Wednesday, 22nd June 2011 at 07:00 pm

Where?

The Shooting Star
125-129 Middlesex St
London E1 7JF

Why?

James Ball, from The Guardian, will be talking about complex topics made comprehensible by infographics; network analysis showing the secret influencers behind-the-scenes (a technique central to exposing extraordinary rendition), and more. James, a data journalist working on the Guardian’s investigations desk, will draw on data from WikiLeaks (where he worked on the embassy cables), Ghost Plane, and more – takes a look at four of the best data analysis tricks, and when their use might confuse, mislead or even kill your audience.

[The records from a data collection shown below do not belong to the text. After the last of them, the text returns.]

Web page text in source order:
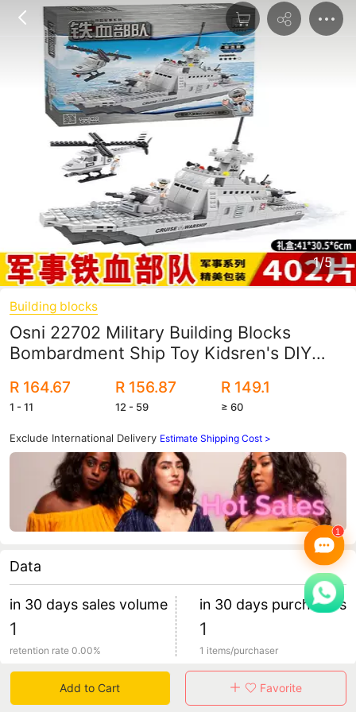
1/5
Building blocks
Osni 22702 Military Building Blocks
Bombardment Ship Toy Kidsren's DIY
R 164.67
1 - 11
R 156.87
12 - 59
R 149.1
≥ 60
Exclude International Delivery Estimate Shipping Cost >
Data
in 30 days sales volume
1
retention rate 0.00%
in 30 days purchasers
1
1 items/purchaser
Specification
Add to Cart Favorite
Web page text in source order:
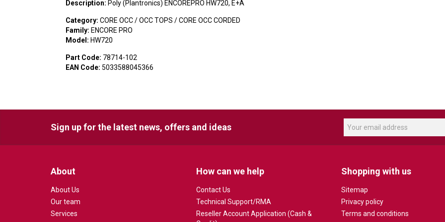
Description: Poly (Plantronics) ENCOREPRO HW720, E+A
Category: CORE OCC / OCC TOPS / CORE OCC CORDED
Family: ENCORE PRO
Model: HW720
Part Code: 78714-102
EAN Code: 5033588045366
Sign up for the latest news, offers and ideas
About
About Us
Our team
Services
How can we help
Contact Us
Technical Support/RMA
Reseller Account Application (Cash &
Shopping with us
Sitemap
Privacy policy
Terms and conditions
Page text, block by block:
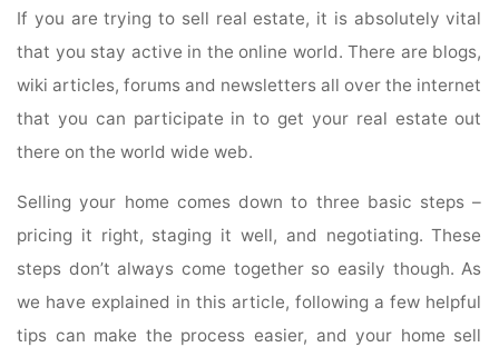
If you are trying to sell real estate, it is absolutely vital
that you stay active in the online world. There are blogs,
wiki articles, forums and newsletters all over the internet
that you can participate in to get your real estate out
there on the world wide web.
Selling your home comes down to three basic steps –
pricing it right, staging it well, and negotiating. These
steps don’t always come together so easily though. As
we have explained in this article, following a few helpful
tips can make the process easier, and your home sell
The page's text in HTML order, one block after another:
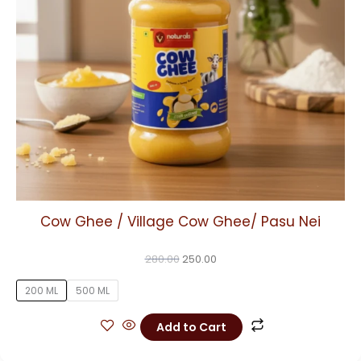
Cow Ghee / Village Cow Ghee/ Pasu Nei
280.00250.00
200 ML 500 ML
Add to Cart
may
be
chosen
on
the
product
page
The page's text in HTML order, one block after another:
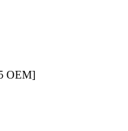
OEM]
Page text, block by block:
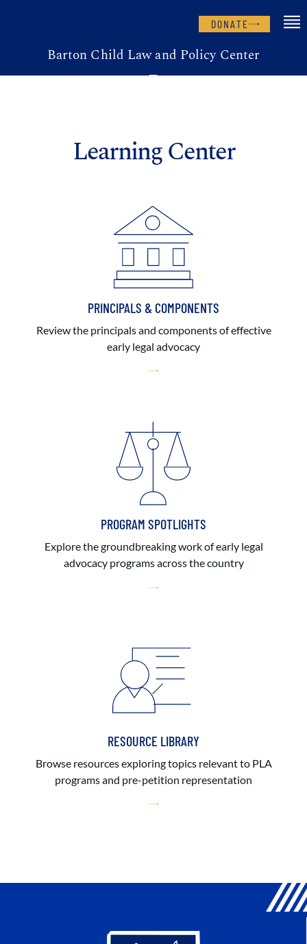
DONATE
Barton Child Law and Policy Center
Learning Center
PRINCIPALS & COMPONENTS
Review the principals and components of effective
early legal advocacy
PROGRAM SPOTLIGHTS
Explore the groundbreaking work of early legal
advocacy programs across the country
RESOURCE LIBRARY
Browse resources exploring topics relevant to PLA
programs and pre-petition representation
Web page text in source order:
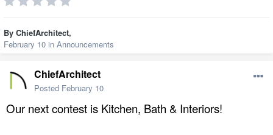
By ChiefArchitect,
February 10 in Announcements
ChiefArchitect
Posted February 10
Our next contest is Kitchen, Bath & Interiors!
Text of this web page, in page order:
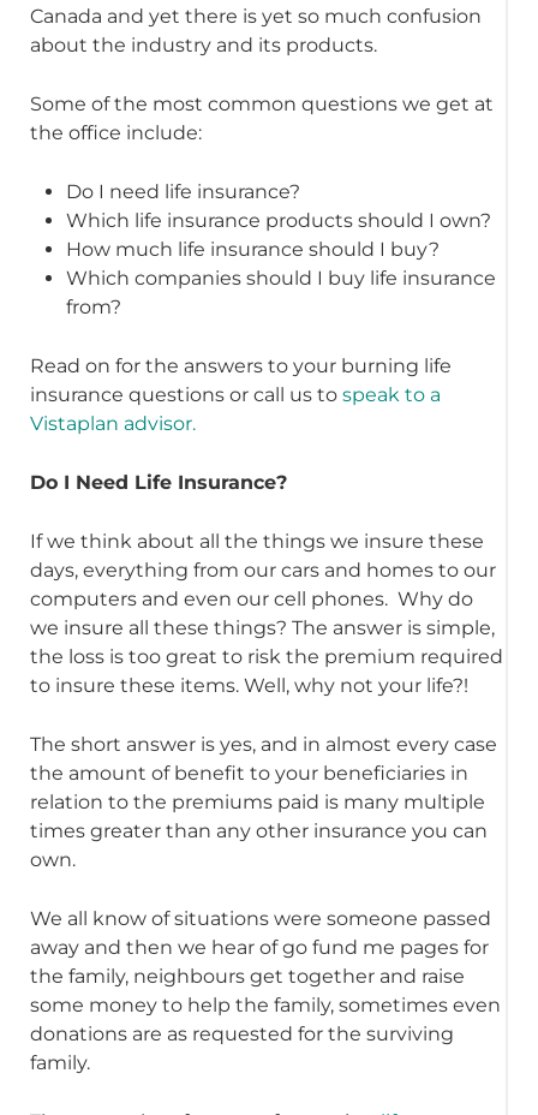
Canada and yet there is yet so much confusion
about the industry and its products.
Some of the most common questions we get at
the office include:
Do I need life insurance?
Which life insurance products should I own?
How much life insurance should I buy?
Which companies should I buy life insurance
from?
Read on for the answers to your burning life
insurance questions or call us tospeak to a
Vistaplan advisor.
Do I Need Life Insurance?
If we think about all the things we insure these
days, everything from our cars and homes to our
computers and even our cell phones. Why do
we insure all these things? The answer is simple,
the loss is too great to risk the premium required
to insure these items. Well, why not your life?!
The short answer is yes, and in almost every case
the amount of benefit to your beneficiaries in
relation to the premiums paid is many multiple
times greater than any other insurance you can
own.
We all know of situations were someone passed
away and then we hear of go fund me pages for
the family, neighbours get together and raise
some money to help the family, sometimes even
donations are as requested for the surviving
family.
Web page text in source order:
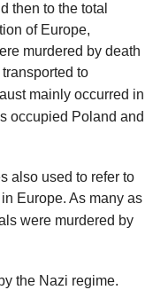
then to the total
of Europe,
murdered by death
transported to
mainly occurred in
occupied Poland and
also used to refer to
in Europe. As many as
were murdered by
the Nazi regime.
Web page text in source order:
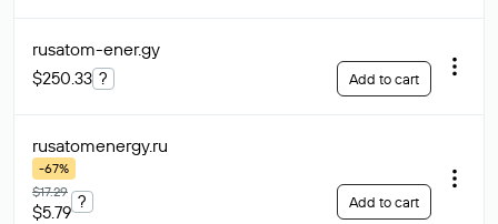
rusatom-ener.gy
$250.33 ? Add to cart
rusatomenergy.ru
-67%
$17.29
$5.79
? Add to cart
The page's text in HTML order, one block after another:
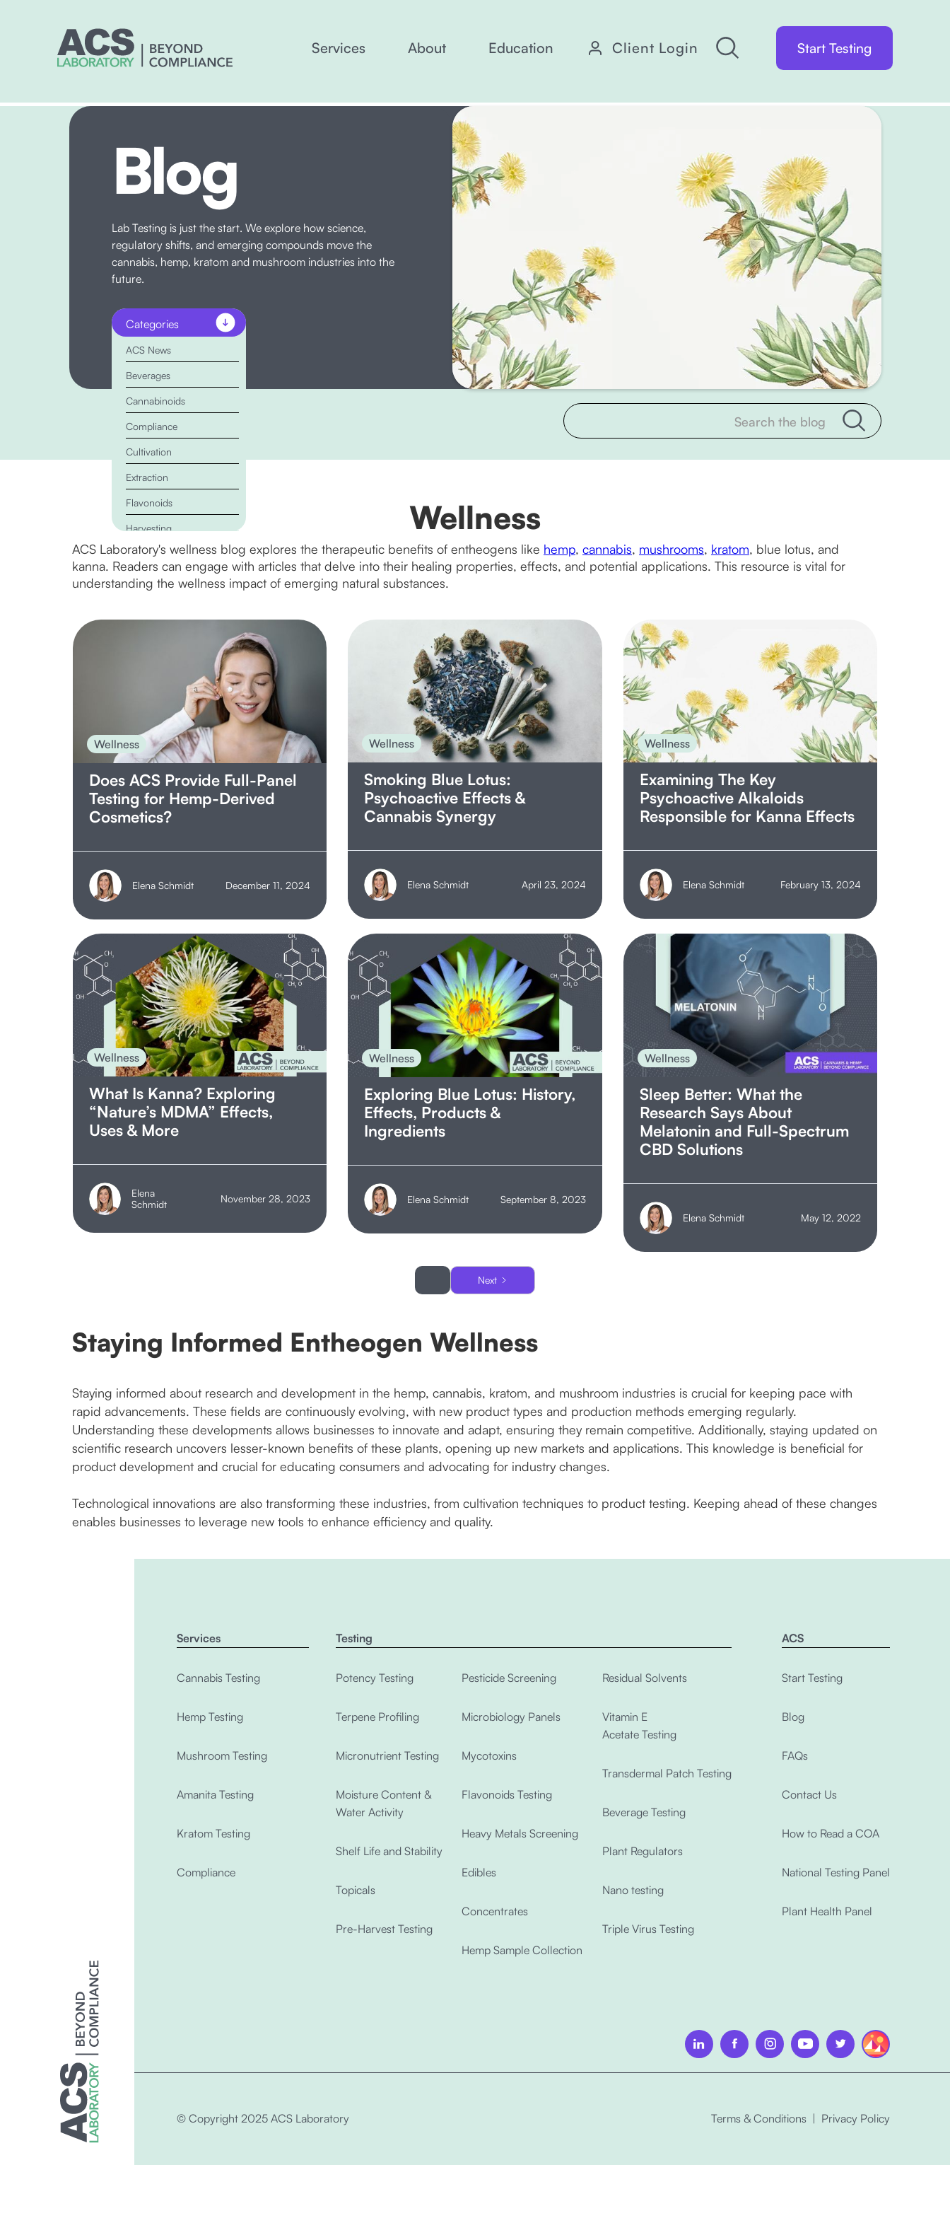
Services About Education Client Login Start Testing
Blog
Lab Testing is just the start. We explore how science,
regulatory shifts, and emerging compounds move the
cannabis, hemp, kratom and mushroom industries into the
future.
Categories
ACS News
Beverages
Cannabinoids
Compliance
Cultivation
Extraction
Flavonoids
Harvesting
Kratom
Lab Testing
Product Safety
Regulation
Research & Development
Retail
Terpenes
Wellness
ACS Laboratory's wellness blog explores the therapeutic benefits of entheogens like hemp, cannabis, mushrooms, kratom, blue lotus, and
kanna. Readers can engage with articles that delve into their healing properties, effects, and potential applications. This resource is vital for
understanding the wellness impact of emerging natural substances.
Wellness
Does ACS Provide Full-Panel
Testing for Hemp-Derived
Cosmetics?
Elena Schmidt December 11, 2024
Wellness
Smoking Blue Lotus:
Psychoactive Effects &
Cannabis Synergy
Elena Schmidt April 23, 2024
Wellness
Examining The Key
Psychoactive Alkaloids
Responsible for Kanna Effects
Elena Schmidt February 13, 2024
Wellness
What Is Kanna? Exploring
“Nature’s MDMA” Effects,
Uses & More
Elena
Schmidt
November 28, 2023
Wellness
Exploring Blue Lotus: History,
Effects, Products &
Ingredients
Elena Schmidt September 8, 2023
Wellness
Sleep Better: What the
Research Says About
Melatonin and Full-Spectrum
CBD Solutions
Elena Schmidt May 12, 2022
Next
Staying Informed Entheogen Wellness
Staying informed about research and development in the hemp, cannabis, kratom, and mushroom industries is crucial for keeping pace with
rapid advancements. These fields are continuously evolving, with new product types and production methods emerging regularly.
Understanding these developments allows businesses to innovate and adapt, ensuring they remain competitive. Additionally, staying updated on
scientific research uncovers lesser-known benefits of these plants, opening up new markets and applications. This knowledge is beneficial for
product development and crucial for educating consumers and advocating for industry changes.
Technological innovations are also transforming these industries, from cultivation techniques to product testing. Keeping ahead of these changes
enables businesses to leverage new tools to enhance efficiency and quality.
Services
Cannabis Testing
Hemp Testing
Mushroom Testing
Amanita Testing
Kratom Testing
Compliance
Testing
Potency Testing
Terpene Profiling
Micronutrient Testing
Moisture Content &
Water Activity
Shelf Life and Stability
Topicals
Pre-Harvest Testing
Pesticide Screening
Microbiology Panels
Mycotoxins
Flavonoids Testing
Heavy Metals Screening
Edibles
Concentrates
Hemp Sample Collection
Residual Solvents
Vitamin E
Acetate Testing
Transdermal Patch Testing
Beverage Testing
Plant Regulators
Nano testing
Triple Virus Testing
ACS
Start Testing
Blog
FAQs
Contact Us
How to Read a COA
National Testing Panel
Plant Health Panel
© Copyright 2025 ACS Laboratory Terms & Conditions | Privacy Policy
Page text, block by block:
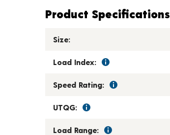
Product Specifications
Size:
Load Index:
Speed Rating:
UTQG:
Load Range:
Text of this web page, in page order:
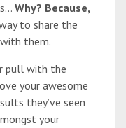
Why? Because,
to share the
them.
pull with the
your awesome
they’ve seen
your
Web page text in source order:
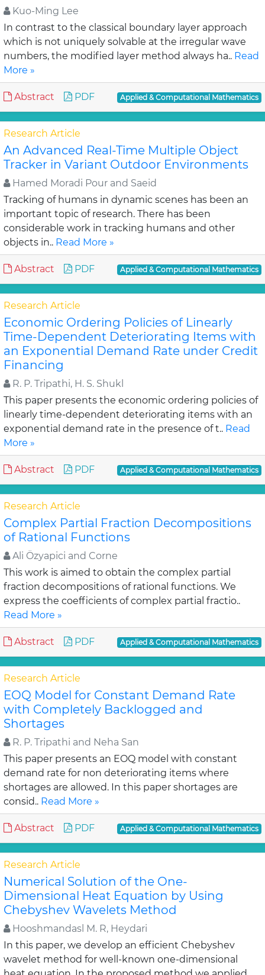
Kuo-Ming Lee
In contrast to the classical boundary layer approach
which is not uniquely solvable at the irregular wave
numbers, the modified layer method always ha.. Read
More »
Abstract PDF Applied & Computational Mathematics
Research Article
An Advanced Real-Time Multiple Object
Tracker in Variant Outdoor Environments
Hamed Moradi Pour and Saeid
Tracking of humans in dynamic scenes has been an
important topic of research. There has been
considerable work in tracking humans and other
objects in.. Read More »
Abstract PDF Applied & Computational Mathematics
Research Article
Economic Ordering Policies of Linearly
Time-Dependent Deteriorating Items with
an Exponential Demand Rate under Credit
Financing
R. P. Tripathi, H. S. Shukl
This paper presents the economic ordering policies of
linearly time-dependent deteriorating items with an
exponential demand rate in the presence of t.. Read
More »
Abstract PDF Applied & Computational Mathematics
Research Article
Complex Partial Fraction Decompositions
of Rational Functions
Ali Özyapici and Corne
This work is aimed to obtain the complex partial
fraction decompositions of rational functions. We
express the coefficients of complex partial fractio..
Read More »
Abstract PDF Applied & Computational Mathematics
Research Article
EOQ Model for Constant Demand Rate
with Completely Backlogged and
Shortages
R. P. Tripathi and Neha San
This paper presents an EOQ model with constant
demand rate for non deteriorating items where
shortages are allowed. In this paper shortages are
consid.. Read More »
Abstract PDF Applied & Computational Mathematics
Research Article
Numerical Solution of the One-
Dimensional Heat Equation by Using
Chebyshev Wavelets Method
Hooshmandasl M. R, Heydari
In this paper, we develop an efficient Chebyshev
wavelet method for well-known one-dimensional
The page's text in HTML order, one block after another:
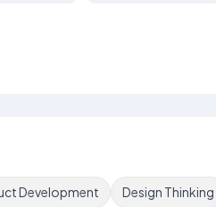
Development Design Thinking
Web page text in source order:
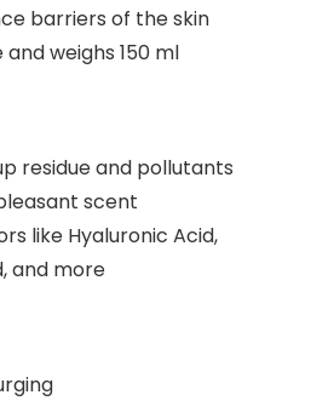
barriers of the skin
weighs 150 ml
residue and pollutants
scent
like Hyaluronic Acid,
and more
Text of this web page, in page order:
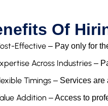
Of
Effective – Pay only for
Across Industries –
Timings – Services are
Addition – Access to
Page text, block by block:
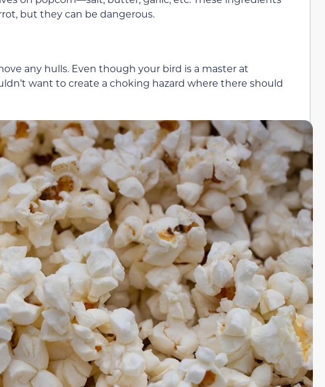
but they can be dangerous.
any hulls. Even though your bird is a master at
want to create a choking hazard where there should
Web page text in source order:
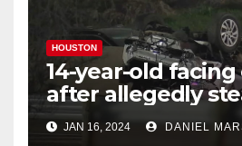
HOUSTON
14-year-old
after allegedly
leading police on
NW Houston
JAN 16, 2024 DANIEL
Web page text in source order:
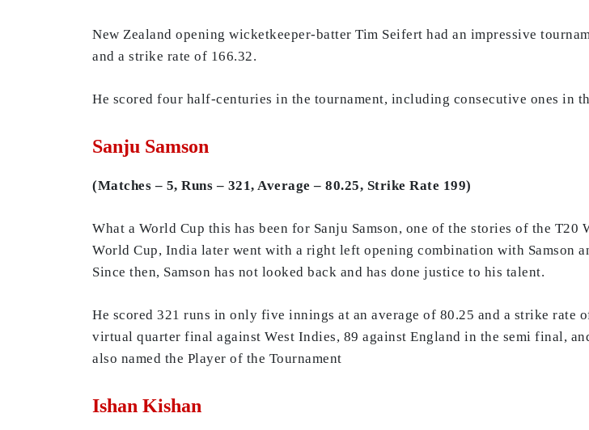
New Zealand opening wicketkeeper-batter Tim Seifert had an impressive
and a strike rate of 166.32.
He scored four half-centuries in the tournament, including consecutive ones in
Sanju Samson
(Matches – 5, Runs – 321, Average – 80.25, Strike Rate 199)
What a World Cup this has been for Sanju Samson, one of the stories of the
World Cup, India later went with a right left opening combination with Samson
Since then, Samson has not looked back and has done justice to his talent.
He scored 321 runs in only five innings at an average of 80.25 and a strike
virtual quarter final against West Indies, 89 against England in the semi final,
also named the Player of the Tournament
Ishan Kishan

Neil Smith, an ex-police officer and fraud investigator-turned private investigator and trainer, will be running through some of the tools and advice he has collated on his internet investigation site Open Source Intelligence, as well as explaining some key ways to use social media to dig up information.

Who?

Hacks/Hackers London

What?

Journalists call themselves “hacks,” someone who can churn out words in any situation. Hackers use the digital equivalent of duct tape to whip out code. Hacker-journalists try and bridge the two worlds.

When?

Wednesday, 25th May 2011 at 07:00 pm

Where?

The Shooting Star
125-129 Middlesex St
London E1 7JF

Why?

Kevin Marsh, Director of a new journalism education venture, OffspinMedia, will be giving a talk entitled: “It’s time we gave news audiences what they need, not what they want”.  He argues that the more traditional journalism chases what news audiences want, the less it delivers what they need to play an informed, decisive role in determining their own environment and futures. How in a world of social networking and real-time feedback do journalists deliver what communities need, rather than what individuals want?

Glyn Wintle will be giving a talk entitled: “Hacking for Good – White Hats and Web Security”. He makes a living from technical consulting, programming and
security work. He will be explaining penetration testing, ethical hacking, and why telling the world about serious security problems in common software is a good idea.